### What to produce
Where the listing below has a line with "www.fondazioneimagomundi.org", write out exactly that line and every line after it, stopping after the line with "Enviar uma mensagem".

[Given entries Boundary: Start]

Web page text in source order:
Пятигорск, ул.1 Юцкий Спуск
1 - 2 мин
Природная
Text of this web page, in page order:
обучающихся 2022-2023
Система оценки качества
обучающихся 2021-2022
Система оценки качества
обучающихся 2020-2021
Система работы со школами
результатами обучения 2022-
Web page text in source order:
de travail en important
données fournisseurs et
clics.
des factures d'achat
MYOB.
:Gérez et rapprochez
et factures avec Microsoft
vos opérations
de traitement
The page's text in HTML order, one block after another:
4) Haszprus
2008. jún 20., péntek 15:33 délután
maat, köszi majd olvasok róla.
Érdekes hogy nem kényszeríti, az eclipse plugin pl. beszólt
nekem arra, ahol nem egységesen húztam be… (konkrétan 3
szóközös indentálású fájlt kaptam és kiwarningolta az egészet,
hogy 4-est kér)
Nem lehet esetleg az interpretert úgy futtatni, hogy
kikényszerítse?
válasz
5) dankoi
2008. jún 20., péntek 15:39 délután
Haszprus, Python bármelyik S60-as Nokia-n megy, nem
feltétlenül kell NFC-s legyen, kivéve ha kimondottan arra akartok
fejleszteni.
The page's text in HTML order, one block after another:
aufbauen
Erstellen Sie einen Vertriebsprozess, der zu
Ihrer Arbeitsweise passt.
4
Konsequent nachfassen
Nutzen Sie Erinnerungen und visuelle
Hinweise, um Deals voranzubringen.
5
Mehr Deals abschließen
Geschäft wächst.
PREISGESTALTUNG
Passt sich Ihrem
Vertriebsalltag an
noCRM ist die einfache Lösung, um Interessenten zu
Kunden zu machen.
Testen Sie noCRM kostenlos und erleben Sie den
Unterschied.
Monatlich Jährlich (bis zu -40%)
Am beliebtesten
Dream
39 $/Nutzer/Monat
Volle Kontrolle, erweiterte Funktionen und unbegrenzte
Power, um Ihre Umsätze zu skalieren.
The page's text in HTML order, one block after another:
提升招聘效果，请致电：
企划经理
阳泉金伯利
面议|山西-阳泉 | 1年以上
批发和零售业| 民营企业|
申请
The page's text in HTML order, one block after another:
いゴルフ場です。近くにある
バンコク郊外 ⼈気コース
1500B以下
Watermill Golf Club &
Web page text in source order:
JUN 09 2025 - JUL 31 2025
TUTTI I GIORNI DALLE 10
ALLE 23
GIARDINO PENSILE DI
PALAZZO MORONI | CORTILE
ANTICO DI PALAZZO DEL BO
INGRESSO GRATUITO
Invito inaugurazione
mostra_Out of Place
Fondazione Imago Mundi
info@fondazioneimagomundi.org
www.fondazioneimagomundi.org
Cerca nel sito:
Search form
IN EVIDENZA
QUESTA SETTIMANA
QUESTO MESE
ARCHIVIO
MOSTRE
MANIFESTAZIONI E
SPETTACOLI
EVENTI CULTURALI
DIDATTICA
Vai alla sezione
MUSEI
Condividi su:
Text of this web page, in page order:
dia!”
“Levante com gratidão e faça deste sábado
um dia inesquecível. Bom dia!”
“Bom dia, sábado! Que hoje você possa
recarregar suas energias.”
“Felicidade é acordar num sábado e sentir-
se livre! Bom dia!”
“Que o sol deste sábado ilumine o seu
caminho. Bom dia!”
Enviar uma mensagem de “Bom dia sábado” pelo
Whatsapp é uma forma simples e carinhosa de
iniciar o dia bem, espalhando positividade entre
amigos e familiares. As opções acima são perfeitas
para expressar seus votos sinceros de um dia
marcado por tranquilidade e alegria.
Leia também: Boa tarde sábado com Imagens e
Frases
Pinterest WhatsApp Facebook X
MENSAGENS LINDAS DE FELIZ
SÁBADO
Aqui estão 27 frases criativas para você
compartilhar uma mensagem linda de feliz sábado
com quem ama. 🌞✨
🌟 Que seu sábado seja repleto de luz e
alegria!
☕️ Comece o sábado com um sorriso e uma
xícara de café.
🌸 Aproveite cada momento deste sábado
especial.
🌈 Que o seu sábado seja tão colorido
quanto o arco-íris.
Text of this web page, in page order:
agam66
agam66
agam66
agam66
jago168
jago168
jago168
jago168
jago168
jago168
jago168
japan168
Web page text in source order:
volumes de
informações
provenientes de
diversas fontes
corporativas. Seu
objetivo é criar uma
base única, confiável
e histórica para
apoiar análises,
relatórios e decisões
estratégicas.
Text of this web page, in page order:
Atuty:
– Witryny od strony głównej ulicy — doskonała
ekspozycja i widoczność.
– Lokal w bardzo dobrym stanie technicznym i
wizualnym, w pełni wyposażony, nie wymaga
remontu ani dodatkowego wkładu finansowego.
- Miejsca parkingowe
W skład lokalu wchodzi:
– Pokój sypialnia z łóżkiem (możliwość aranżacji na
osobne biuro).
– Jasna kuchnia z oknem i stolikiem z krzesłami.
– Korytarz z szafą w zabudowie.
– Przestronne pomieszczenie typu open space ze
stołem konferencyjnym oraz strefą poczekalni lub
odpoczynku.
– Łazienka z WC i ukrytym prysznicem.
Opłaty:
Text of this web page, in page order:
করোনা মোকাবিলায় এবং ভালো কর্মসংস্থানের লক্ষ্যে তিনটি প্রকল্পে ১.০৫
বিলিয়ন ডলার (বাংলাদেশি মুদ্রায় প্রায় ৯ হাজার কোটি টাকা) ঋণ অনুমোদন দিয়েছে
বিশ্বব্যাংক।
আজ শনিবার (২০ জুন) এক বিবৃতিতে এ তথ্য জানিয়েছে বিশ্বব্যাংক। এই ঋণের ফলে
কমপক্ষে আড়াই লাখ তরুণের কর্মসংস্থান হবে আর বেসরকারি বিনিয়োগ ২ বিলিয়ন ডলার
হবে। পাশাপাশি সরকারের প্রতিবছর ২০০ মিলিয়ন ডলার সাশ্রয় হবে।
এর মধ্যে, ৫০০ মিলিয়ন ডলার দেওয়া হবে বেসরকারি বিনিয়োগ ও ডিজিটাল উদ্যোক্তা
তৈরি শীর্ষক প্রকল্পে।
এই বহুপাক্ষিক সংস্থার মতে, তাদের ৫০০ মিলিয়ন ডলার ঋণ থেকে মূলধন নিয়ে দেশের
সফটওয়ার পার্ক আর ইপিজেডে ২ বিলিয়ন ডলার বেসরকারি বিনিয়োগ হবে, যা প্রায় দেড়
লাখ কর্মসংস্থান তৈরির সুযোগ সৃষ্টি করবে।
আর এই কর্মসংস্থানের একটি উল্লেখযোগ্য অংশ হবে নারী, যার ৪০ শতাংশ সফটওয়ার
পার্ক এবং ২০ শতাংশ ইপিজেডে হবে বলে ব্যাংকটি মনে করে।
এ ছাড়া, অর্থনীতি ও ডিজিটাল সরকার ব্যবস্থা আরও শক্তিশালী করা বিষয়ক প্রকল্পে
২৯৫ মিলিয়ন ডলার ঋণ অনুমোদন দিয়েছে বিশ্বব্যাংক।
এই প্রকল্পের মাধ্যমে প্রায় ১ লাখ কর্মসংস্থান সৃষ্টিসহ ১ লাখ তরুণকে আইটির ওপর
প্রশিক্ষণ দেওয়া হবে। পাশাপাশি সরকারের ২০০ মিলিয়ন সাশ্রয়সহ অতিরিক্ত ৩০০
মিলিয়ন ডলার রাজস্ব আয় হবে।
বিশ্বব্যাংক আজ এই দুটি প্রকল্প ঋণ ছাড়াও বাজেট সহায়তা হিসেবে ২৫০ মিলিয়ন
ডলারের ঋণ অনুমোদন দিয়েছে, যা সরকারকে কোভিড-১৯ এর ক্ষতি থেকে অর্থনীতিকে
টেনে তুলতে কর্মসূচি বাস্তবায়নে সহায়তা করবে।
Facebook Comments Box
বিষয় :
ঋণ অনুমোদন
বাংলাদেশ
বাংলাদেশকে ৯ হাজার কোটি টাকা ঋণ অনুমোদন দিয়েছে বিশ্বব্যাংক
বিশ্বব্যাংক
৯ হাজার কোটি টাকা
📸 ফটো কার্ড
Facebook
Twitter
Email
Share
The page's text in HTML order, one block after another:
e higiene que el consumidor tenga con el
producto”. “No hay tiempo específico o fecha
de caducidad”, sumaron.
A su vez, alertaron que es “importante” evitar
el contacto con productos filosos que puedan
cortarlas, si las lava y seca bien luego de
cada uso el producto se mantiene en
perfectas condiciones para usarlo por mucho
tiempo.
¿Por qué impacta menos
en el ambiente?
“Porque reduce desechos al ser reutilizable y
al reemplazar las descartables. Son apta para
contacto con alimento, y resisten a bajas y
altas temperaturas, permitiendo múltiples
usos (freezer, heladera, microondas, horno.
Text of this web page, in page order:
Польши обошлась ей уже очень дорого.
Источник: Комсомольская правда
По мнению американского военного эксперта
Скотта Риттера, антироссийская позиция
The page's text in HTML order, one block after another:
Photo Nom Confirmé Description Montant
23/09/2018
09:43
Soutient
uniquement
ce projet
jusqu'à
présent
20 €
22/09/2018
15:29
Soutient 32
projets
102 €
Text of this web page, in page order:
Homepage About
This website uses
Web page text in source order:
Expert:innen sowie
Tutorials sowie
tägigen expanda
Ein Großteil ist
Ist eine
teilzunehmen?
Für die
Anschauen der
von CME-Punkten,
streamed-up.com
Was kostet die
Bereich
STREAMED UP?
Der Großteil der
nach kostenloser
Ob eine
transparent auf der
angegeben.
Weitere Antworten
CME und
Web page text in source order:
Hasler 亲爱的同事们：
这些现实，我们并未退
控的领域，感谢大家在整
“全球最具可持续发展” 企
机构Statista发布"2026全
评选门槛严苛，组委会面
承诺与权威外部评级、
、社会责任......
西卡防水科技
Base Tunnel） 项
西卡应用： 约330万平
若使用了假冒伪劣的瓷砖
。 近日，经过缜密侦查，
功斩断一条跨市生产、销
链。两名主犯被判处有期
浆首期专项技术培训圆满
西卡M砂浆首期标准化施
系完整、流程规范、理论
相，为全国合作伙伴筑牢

[Given entries Boundary: End]

### Reply
www.fondazioneimagomundi.org
Cerca nel sito:
Search form
IN EVIDENZA
QUESTA SETTIMANA
QUESTO MESE
ARCHIVIO
MOSTRE
MANIFESTAZIONI E
SPETTACOLI
EVENTI CULTURALI
DIDATTICA
Vai alla sezione
MUSEI
Condividi su:
Text of this web page, in page order:
dia!”
“Levante com gratidão e faça deste sábado
um dia inesquecível. Bom dia!”
“Bom dia, sábado! Que hoje você possa
recarregar suas energias.”
“Felicidade é acordar num sábado e sentir-
se livre! Bom dia!”
“Que o sol deste sábado ilumine o seu
caminho. Bom dia!”
Enviar uma mensagem de “Bom dia sábado” pelo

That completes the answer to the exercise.